Honestly, it's too bad OJ is dead. He had extensive experience searching for the real perpetrators and could have been a great asset to Elon's search for the culprit here.
> It is extremely difficult to gracefully put your finger on the scale of an LLM, to cause it to give answers it doesn’t ‘want’ to be giving. You will be caught.
I don’t think this is true you can get very good at it with dataset selection and fine tuning or post training and xAI will get much better at it expect to there to be one or two more obvious hiccups and then for it to become extremely pro Elon and much smarter about how it presents
Plausibly those fall in the domain of changing what the LLM 'wants', which I'm interpreting as "that which, when you stop prompting with it, doesn't go away"
Disagree. Content-specific tweaks in post-training are very difficult to implement without causing large losses in the model’s general capability (“catastrophic forgetting”).
Adjusting the pre-training mixture is much more robust, but is also complex and extremely expensive to iterate on.

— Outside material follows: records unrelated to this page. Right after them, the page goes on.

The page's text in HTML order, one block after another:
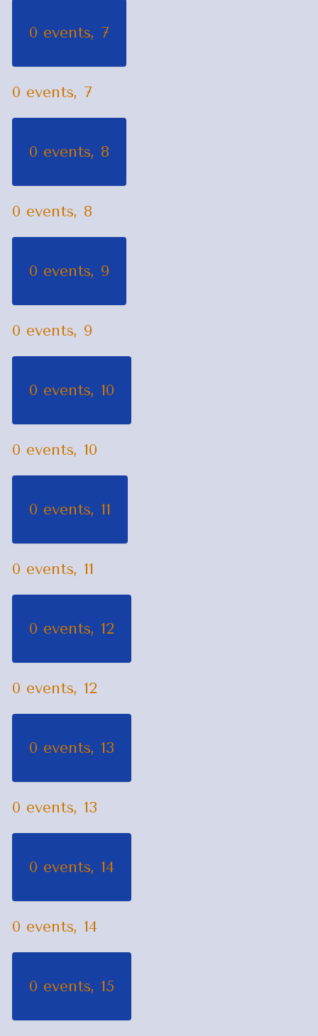
0 events, 7
0 events, 7
0 events, 8
0 events, 8
0 events, 9
0 events, 9
0 events, 10
0 events, 10
0 events, 11
0 events, 11
0 events, 12
0 events, 12
0 events, 13
0 events, 13
0 events, 14
0 events, 14
0 events, 15
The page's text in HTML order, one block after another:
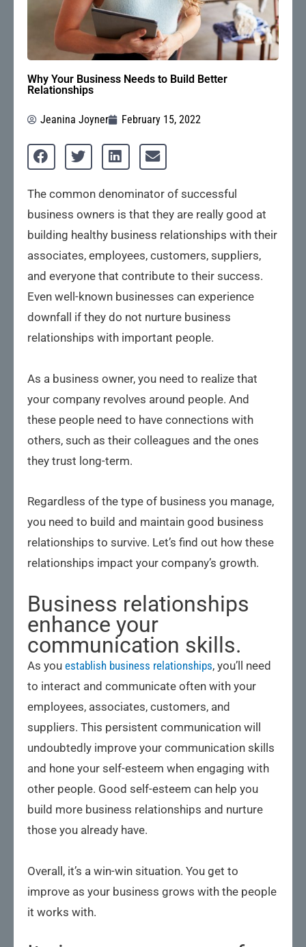
Why Your Business Needs to Build Better
Relationships
Jeanina Joyner February 15, 2022
The common denominator of successful
business owners is that they are really good at
building healthy business relationships with their
associates, employees, customers, suppliers,
and everyone that contribute to their success.
Even well-known businesses can experience
downfall if they do not nurture business
relationships with important people.
As a business owner, you need to realize that
your company revolves around people. And
these people need to have connections with
others, such as their colleagues and the ones
they trust long-term.
Regardless of the type of business you manage,
you need to build and maintain good business
relationships to survive. Let’s find out how these
relationships impact your company’s growth.
Business relationships
enhance your
communication skills.
As you establish business relationships, you’ll need
to interact and communicate often with your
employees, associates, customers, and
suppliers. This persistent communication will
undoubtedly improve your communication skills
and hone your self-esteem when engaging with
other people. Good self-esteem can help you
build more business relationships and nurture
those you already have.
Overall, it’s a win-win situation. You get to
improve as your business grows with the people
it works with.
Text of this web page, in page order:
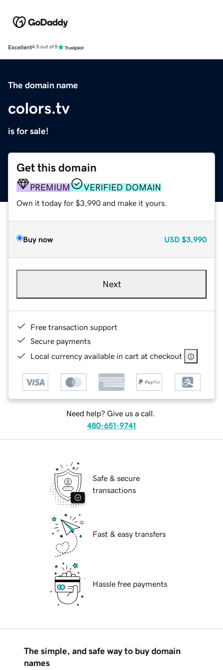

LLMs are very ‘Chekhov’s gun” with the prompt. If you mention South Africa in the prompt, it’s probably going to work it into the answer somehow; so the snivelling approach was doomed.
But, yes, the higher level issue is that someone who doesn’t know this got to push the change to production.
I have noticed that operating systems vendors vs multi layer online games have rather different cultures on how much testing you ought to do before you push to production. Maybe twitter is just lax here.
It's pretty incredible that a monstrous behemoth like Microsoft doesn't break hardly any of my software every time they do an update. Genuinely impressive
It's pretty funny that xAI isn't actually denying that Musk did it. Everything about their explanation seems completely consistent with that hypothesis.
"Just to be sure before we go public with this message. The comms team didn't authorize Elon to do this, right? So technically he is an unauthorized person?"
When I was at a certain FAANG company, as late as last year, there was an emergency override to bypass code review and deploy code to billions of people within minutes, after only a basic automated smoke test. This didn’t even trigger an audit or anything. Few people seemed to be aware of it and I never heard of it causing any problems. I’m not sure whether this should increase or decrease my credence in the second rogue employee! Increase because lax procedures can endure even in a mature, high-stakes megacorp. Decrease because nobody used it for mischief although way more people had the opportunity.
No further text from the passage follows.